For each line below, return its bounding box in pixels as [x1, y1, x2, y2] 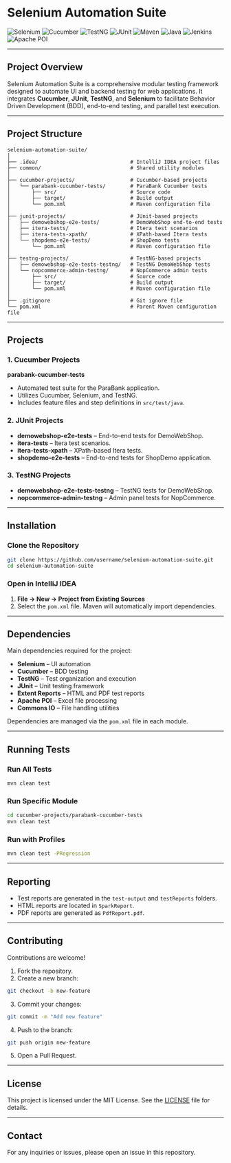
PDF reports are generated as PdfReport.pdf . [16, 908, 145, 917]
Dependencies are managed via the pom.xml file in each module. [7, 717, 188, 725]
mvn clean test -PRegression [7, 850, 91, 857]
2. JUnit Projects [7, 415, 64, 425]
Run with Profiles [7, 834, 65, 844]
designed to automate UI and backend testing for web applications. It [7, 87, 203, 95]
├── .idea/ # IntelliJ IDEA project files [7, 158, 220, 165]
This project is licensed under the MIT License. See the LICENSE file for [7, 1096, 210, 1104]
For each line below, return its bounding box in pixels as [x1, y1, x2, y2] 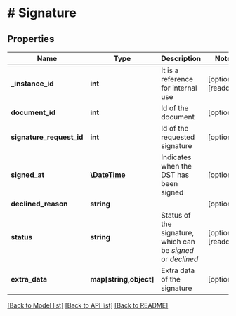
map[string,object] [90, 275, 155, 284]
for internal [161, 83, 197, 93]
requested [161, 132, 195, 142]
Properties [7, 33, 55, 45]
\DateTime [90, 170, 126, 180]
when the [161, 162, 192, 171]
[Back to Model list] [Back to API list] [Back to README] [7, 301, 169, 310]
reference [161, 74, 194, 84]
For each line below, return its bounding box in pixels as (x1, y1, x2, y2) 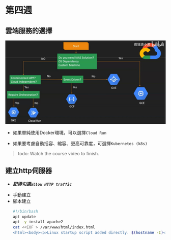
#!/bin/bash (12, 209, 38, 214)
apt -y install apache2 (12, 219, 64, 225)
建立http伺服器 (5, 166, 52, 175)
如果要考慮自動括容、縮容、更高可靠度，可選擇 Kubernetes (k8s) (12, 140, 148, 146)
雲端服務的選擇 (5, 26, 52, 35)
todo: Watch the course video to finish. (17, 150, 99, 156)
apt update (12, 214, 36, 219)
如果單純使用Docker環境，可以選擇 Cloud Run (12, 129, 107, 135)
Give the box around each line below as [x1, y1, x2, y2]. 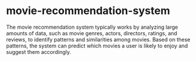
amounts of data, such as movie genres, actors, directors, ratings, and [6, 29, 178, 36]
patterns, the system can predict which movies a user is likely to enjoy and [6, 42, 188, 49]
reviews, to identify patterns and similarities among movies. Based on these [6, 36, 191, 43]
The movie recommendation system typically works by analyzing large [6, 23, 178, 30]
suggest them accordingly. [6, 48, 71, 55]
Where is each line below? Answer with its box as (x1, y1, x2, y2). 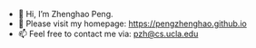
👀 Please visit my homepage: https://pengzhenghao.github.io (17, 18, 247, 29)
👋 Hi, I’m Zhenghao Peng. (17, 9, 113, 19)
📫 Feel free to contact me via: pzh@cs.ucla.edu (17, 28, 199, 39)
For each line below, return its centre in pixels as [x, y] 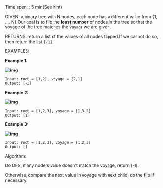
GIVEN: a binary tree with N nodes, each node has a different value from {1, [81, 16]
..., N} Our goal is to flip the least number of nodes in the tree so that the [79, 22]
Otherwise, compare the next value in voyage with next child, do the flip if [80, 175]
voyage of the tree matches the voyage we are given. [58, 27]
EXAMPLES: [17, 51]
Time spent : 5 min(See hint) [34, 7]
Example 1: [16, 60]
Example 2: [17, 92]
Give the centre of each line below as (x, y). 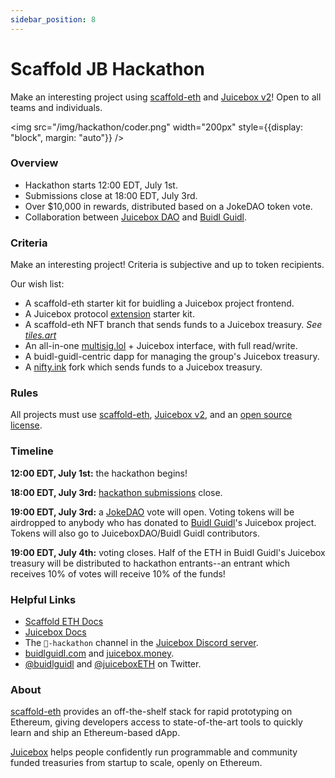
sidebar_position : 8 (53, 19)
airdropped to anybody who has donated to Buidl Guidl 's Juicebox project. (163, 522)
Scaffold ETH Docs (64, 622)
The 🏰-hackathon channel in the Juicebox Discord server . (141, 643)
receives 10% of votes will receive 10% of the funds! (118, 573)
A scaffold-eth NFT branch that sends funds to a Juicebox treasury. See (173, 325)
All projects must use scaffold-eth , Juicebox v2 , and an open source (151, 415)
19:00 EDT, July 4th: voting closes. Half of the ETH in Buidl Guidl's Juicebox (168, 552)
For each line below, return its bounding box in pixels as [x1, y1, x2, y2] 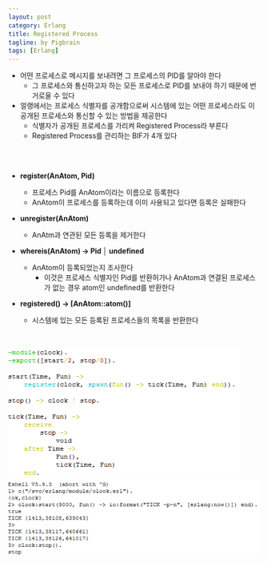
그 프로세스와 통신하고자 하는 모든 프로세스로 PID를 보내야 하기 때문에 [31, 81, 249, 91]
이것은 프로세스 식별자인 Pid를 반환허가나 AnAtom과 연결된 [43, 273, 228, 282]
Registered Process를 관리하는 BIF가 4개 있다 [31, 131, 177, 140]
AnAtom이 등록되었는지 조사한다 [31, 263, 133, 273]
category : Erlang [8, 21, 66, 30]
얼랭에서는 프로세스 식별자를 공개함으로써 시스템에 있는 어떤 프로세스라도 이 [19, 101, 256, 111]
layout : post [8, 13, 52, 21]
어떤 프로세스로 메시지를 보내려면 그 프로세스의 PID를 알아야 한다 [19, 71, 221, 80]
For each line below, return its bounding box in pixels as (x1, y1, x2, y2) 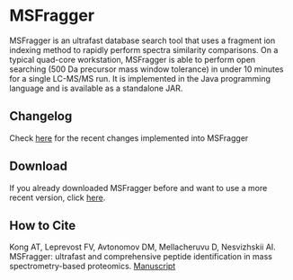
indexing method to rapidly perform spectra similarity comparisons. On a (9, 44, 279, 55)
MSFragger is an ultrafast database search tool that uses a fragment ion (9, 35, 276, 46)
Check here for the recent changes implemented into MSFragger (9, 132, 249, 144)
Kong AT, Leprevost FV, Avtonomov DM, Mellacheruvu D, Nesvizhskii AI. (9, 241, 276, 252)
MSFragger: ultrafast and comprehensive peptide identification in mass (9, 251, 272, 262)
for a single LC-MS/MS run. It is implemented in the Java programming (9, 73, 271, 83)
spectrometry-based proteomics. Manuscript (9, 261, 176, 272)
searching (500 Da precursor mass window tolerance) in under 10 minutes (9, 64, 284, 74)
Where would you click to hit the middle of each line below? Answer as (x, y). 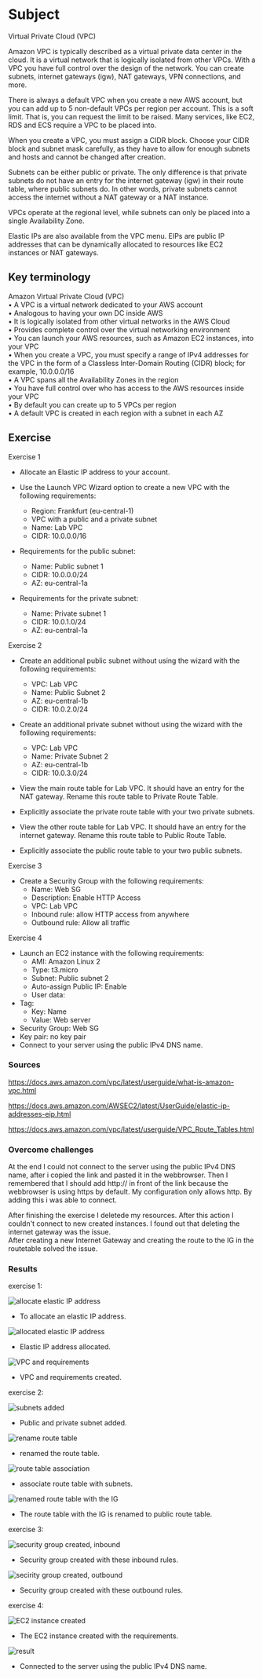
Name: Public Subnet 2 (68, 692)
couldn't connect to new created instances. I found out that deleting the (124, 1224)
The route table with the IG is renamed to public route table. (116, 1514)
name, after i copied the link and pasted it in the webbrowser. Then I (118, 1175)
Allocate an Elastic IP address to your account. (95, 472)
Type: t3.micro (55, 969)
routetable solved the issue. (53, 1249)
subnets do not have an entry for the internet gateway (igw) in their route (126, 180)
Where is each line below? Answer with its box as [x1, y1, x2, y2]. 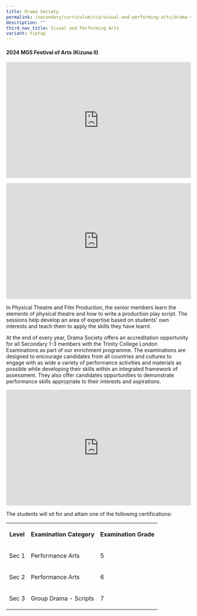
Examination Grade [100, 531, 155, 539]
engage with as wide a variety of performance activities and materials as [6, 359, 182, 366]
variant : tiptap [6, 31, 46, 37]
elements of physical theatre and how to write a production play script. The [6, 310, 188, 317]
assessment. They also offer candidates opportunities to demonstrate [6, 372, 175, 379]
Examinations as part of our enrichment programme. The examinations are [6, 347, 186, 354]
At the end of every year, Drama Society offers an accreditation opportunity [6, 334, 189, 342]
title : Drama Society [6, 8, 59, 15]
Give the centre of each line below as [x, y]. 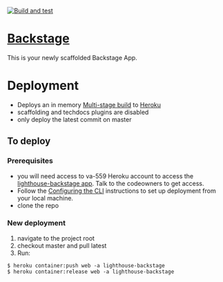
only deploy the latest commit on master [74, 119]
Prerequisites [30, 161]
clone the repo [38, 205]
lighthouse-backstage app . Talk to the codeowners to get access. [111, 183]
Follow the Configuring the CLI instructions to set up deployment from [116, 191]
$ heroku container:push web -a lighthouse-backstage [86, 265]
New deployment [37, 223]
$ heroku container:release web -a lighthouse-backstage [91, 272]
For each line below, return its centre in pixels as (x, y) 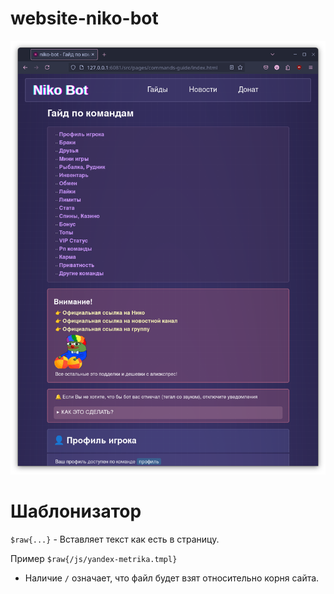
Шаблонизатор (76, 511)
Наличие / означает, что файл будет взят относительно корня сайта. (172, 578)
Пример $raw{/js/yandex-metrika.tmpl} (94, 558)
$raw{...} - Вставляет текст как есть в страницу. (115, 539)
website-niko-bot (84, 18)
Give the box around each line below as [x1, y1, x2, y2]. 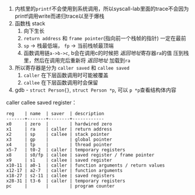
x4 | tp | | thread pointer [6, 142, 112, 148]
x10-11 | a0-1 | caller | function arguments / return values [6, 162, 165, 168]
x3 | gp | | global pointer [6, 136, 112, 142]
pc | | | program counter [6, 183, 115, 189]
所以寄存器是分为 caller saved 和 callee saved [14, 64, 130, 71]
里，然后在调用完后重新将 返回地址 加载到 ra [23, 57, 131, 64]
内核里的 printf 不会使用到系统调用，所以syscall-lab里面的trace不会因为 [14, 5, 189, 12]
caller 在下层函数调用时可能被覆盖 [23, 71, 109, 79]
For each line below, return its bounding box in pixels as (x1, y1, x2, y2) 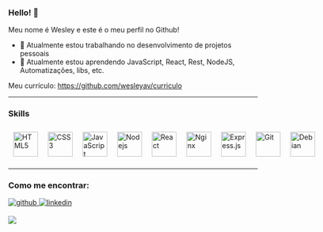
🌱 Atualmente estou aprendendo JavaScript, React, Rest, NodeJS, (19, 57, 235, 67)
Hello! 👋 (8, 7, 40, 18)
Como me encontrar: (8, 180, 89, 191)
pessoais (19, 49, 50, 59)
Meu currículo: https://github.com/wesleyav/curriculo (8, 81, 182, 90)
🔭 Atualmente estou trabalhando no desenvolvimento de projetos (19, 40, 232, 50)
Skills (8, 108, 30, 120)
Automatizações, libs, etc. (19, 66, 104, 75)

◆ **ACTION ITEM**:
From the entries above, copy every line where the word "container" shows up.

◆ **TASK RESULT**:
$ heroku container:push web -a lighthouse-backstage [86, 265]
$ heroku container:release web -a lighthouse-backstage [91, 272]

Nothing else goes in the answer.